She escaped to Georgia to discover 'where I began and my career ended', which took two years. And on her return to the business, she picked parts with mixed success - 'lessons were learnt, agents were fired' - but she has worked steadily for 15 years and emerged a model of confidence, self-respect and sanity. (Which does for the remaining theories about child stars.) 'You can't get work without working,' she explains, breezily, 'and if they knew what made hits they would make more of them! It's a crapshoot. That's my bumper sticker about the whole thing.'

In acting terms Lane is wise beyond her 36 years (another Lane bumper sticker: 'It's not the model, it's the mileage'), but she has none of the typical anxieties that accompany the advance in age. In fact, she's so refreshingly comfortable in her skin that when asked what she would change about her looks if she could, she doesn't umm and ahh about 'my nose' or anything so cosmetic. 'I wish I could always look like I've just finished a really good laugh,' she says.

She is also defiantly anti-fabulous, at best bemused by the celebrity circus of which she was once a part. As almost an affront to the mythmakers of Hollywood, for example, she deliberately missed the Oscars this year. 'I had gowns hanging, jewellery ready, and I just opted out,' she says, beaming. 'It's an attitude I enjoy thoroughly. I didn't feel like "putting it on", so I wore my house slippers and went to my girlfriend's house. You know, I've done very well without celebrity for a very long time and I think I'm a different animal for it.'

If she doesn't want Oscar tickets, doesn't she want a man in her life? She dated Jon Bon Jovi and Matt Dillon during the 80s, and was married to Lambert until 1996 - a man that she has described as 'the complete opposite of someone who could give me what I needed'. But since then she has remained resolutely single.

'I don't want a relationship. It's far too complex with a child,' she says. 'There's an innocence there and an image of myself in her eyes to protect, so I'm not going to fumble around in my own emotional life. Besides, relationships don't fit in with your life. You're consumed by them and your priorities change.' For the time being, then, Lane's life happily revolves around her only child, Eleanor.

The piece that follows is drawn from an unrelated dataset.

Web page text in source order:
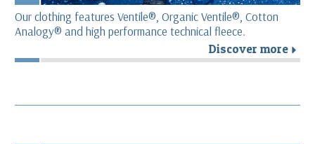
Our clothing features Ventile®, Organic Ventile®, Cotton
Analogy® and high performance technical fleece.
Discover more r

The cliché goes that parents wish for their children what they themselves never had. It is no different for Lane, who is obsessed that her daughter not be railroaded into showbusiness and premature stardom as she was. 'When I was 12, all I wanted was to be good at school,' she says, 'and to do something admirable, something you can't take away from me because I'm not popular or beautiful enough.'

And you can't help but think that Diane Lane is now as popular and beautiful as ever, and that little Eleanor could do a lot worse in terms of role models.

· Unfaithful is released on 7 June.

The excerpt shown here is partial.